The artificial intelligence (AI) gold rush is on, driving feverish demand for this era’s version of shovels and pickaxes: the semiconductors that make AI and data gathering possible.
Graphical processing units (GPUs) are a prime example. These high-end chips provide the massive computational power needed for AI models. Sales at Nvidia, which dominates the GPU market, have more than tripled in the past year.
DATA DRIVES CHIP INVESTMENT
But GPUs are just one type of high-performance semiconductor in demand as companies scramble to refurbish data centers and build new facilities. Microsoft, Meta, and Google spent more than $32 billion combined on data center infrastructure in just the first three months of this year.

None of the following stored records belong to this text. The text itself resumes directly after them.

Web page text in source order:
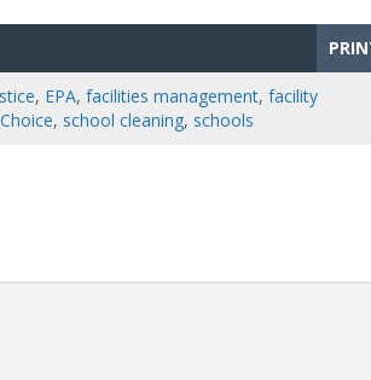
, EPA, facilities management, facility
, school cleaning, schools
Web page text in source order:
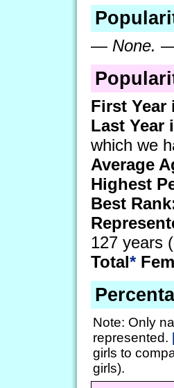
— None.
First Year
Last Year
which we
Average
Highest
Best
127 years
Total*
Note: Only
represented.
girls to
girls).
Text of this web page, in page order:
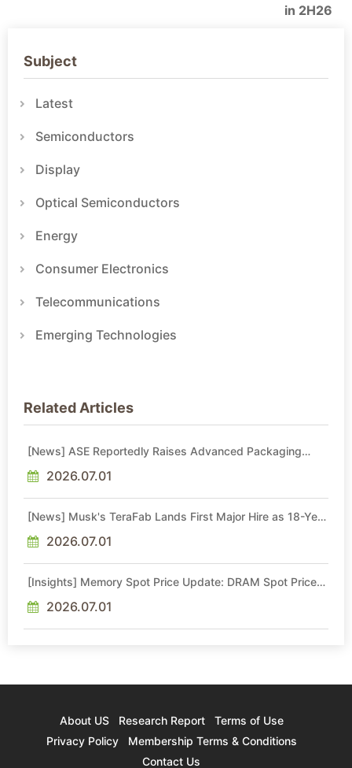
in 2H26
Subject
Latest
Semiconductors
Display
Optical Semiconductors
Energy
Consumer Electronics
Telecommunications
Emerging Technologies
Related Articles
[News] ASE Reportedly Raises Advanced Packaging
2026.07.01
[News] Musk's TeraFab Lands First Major Hire as 18-Year
2026.07.01
[Insights] Memory Spot Price Update: DRAM Spot Prices
Sideways Market
2026.07.01
About US Research Report
Terms of Use
Privacy Policy
Membership Terms & Conditions
Contact Us
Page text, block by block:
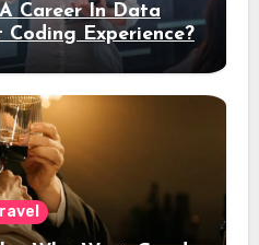
Career In Data
Experience?
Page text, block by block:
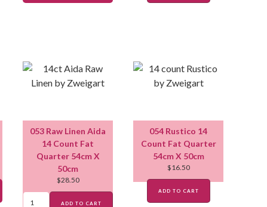
053 Raw Linen Aida
14 Count Fat
Quarter 54cm X
50cm
$28.50
ADD TO CART
054 Rustico 14
Count Fat Quarter
54cm X 50cm
$16.50
ADD TO CART
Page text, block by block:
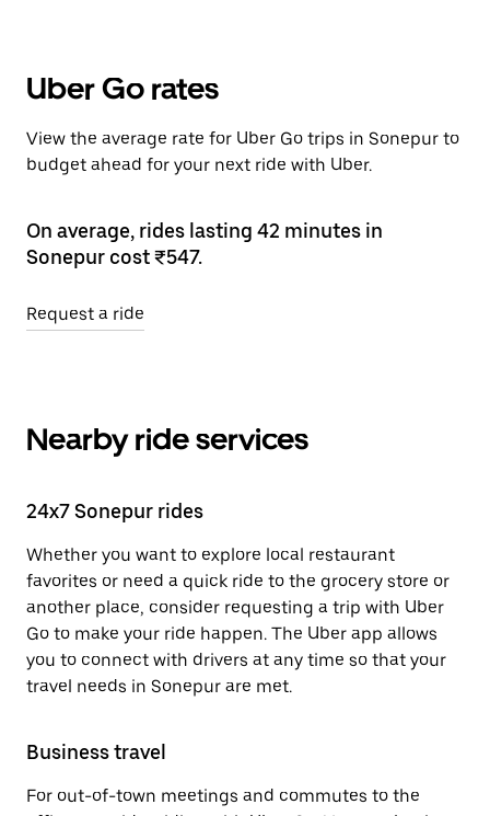
Uber Go rates
View the average rate for Uber Go trips in Sonepur to
budget ahead for your next ride with Uber.
On average, rides lasting 42 minutes in
Sonepur cost ₹547.
Request a ride
Nearby ride services
24x7 Sonepur rides
Whether you want to explore local restaurant
favorites or need a quick ride to the grocery store or
another place, consider requesting a trip with Uber
Go to make your ride happen. The Uber app allows
you to connect with drivers at any time so that your
travel needs in Sonepur are met.
Business travel
For out-of-town meetings and commutes to the
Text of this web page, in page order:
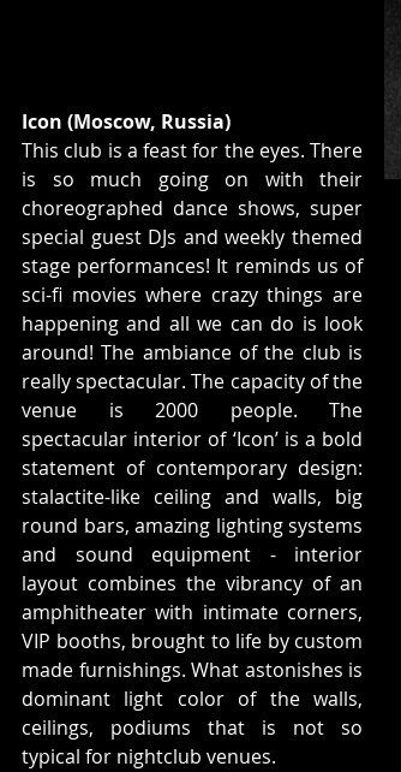
Icon (Moscow, Russia)
This club is a feast for the eyes. There
is so much going on with their
choreographed dance shows, super
special guest DJs and weekly themed
stage performances! It reminds us of
sci-fi movies where crazy things are
happening and all we can do is look
around! The ambiance of the club is
really spectacular. The capacity of the
venue is 2000 people. The
spectacular interior of ‘Icon’ is a bold
statement of contemporary design:
stalactite-like ceiling and walls, big
round bars, amazing lighting systems
and sound equipment - interior
layout combines the vibrancy of an
amphitheater with intimate corners,
VIP booths, brought to life by custom
made furnishings. What astonishes is
dominant light color of the walls,
ceilings, podiums that is not so
typical for nightclub venues.
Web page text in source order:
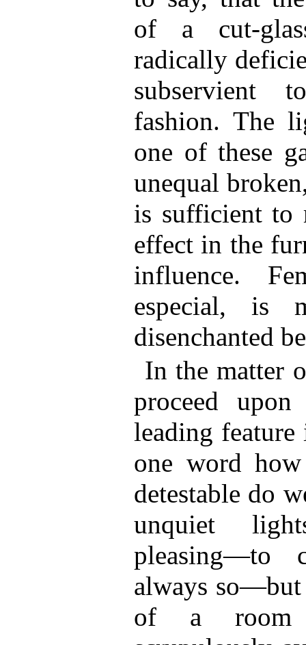
of a cut-
radically
subservient
fashion. The
one of these
unequal
is sufficient to
effect in the
influence.
especial, is
disenchanted
In the matter
proceed
leading
one word
detestable do
unquiet
pleasing—to
always so—but
of a room

Semiconductor sales are expected to hit a record $611.2 billion in annual global sales this year, according to World Semiconductor Trade Statistics—an increase of 16% year over year. Another 12.5% annual growth is expected by 2025.
“The surge in demand for [generative] AI applications is propelling a corresponding need for computational power, driving both software innovation and substantial investment in data center infrastructure,” notes a March 2024 McKinsey & Company report, pointing to segments like AI accelerators, high-bandwidth memory, and NAND flash data storage, in addition to GPUs.
HIGH-ENERGY CHALLENGES
Energy usage is another key factor driving the AI semiconductor market, says Roger Corell, senior director of leadership marketing at Solidigm, which specializes exclusively in NAND flash memory, solid-state drives (SSDs). These SSDs are supplanting traditional hard-disk drives (HDDs) due to their performance, power, and space efficiencies. “AI workloads are extremely challenging from an infrastructure efficiency perspective, as they consume a tremendous amount of power,” he says.

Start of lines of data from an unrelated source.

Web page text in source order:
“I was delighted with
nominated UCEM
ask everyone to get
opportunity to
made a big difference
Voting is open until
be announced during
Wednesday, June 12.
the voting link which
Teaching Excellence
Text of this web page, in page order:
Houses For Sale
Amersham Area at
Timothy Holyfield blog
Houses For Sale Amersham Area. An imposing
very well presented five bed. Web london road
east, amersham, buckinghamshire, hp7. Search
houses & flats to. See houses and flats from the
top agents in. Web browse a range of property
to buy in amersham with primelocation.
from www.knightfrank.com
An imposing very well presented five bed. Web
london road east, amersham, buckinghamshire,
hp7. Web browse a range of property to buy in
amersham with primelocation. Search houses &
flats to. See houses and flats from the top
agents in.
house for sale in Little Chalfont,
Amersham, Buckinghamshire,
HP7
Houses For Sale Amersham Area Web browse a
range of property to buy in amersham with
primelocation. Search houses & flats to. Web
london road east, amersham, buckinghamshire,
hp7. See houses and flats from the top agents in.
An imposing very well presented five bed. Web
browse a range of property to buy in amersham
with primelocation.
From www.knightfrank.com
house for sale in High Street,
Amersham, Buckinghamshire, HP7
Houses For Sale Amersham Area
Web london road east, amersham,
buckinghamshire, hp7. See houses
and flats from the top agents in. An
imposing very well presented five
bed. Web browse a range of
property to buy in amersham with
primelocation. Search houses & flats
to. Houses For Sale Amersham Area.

Data centers now commonly draw 10 times more power than a decade ago, with a single data center cabinet of general-purpose servers using up to 15 kilowatts. AI training workloads can consume 100 or 150 kilowatts. Some experts estimate usage could soon rise to 300 kilowatts.

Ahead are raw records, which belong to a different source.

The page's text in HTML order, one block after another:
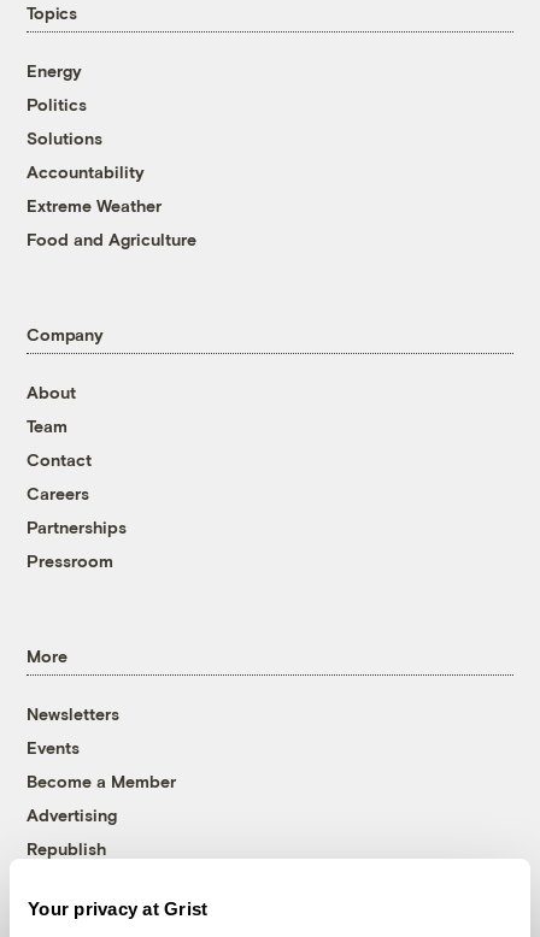
Your privacy at Grist
Topics
Energy
Politics
Solutions
Accountability
Extreme Weather
Food and Agriculture
Company
About
Team
Contact
Careers
Partnerships
Pressroom
More
Newsletters
Events
Become a Member
Advertising
Republish
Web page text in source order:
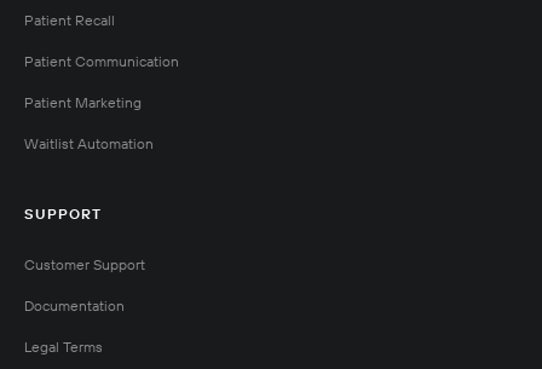
Patient Recall
Patient Communication
Patient Marketing
Waitlist Automation
SUPPORT
Customer Support
Documentation
Legal Terms

Solidigm’s ultra-efficient technology is especially well-positioned to serve this market. Formed in late 2021 when South Korean semiconductor giant SK hynix acquired Intel’s NAND SSD business, Solidigm has a comprehensive data center portfolio. Of particular value to AI workloads, though, is its quad-level cell (QLC) NAND technology, a form of flash memory that stores four bits of data per cell versus the traditional one to three. The more bits per cell, the more information the semiconductor can store.
“We are seeing massive growth because data center operators realize they have to upgrade their infrastructure if they want to scale out AI,” says Corell.
Sacramento’s Solidigm boasts an industry-leading SSD with 61.44 TB of data capacity. With more than 30 years of innovation and long-standing engagements designing data centers with major cloud service providers, Solidigm is riding high on the AI wave.
“Our pipeline is full of conversations with customers about what hyper-dense, high-performance, power-efficient storage can do to overcome AI scale challenges,” says Corell.
In this new gold rush, not just any shovel will do.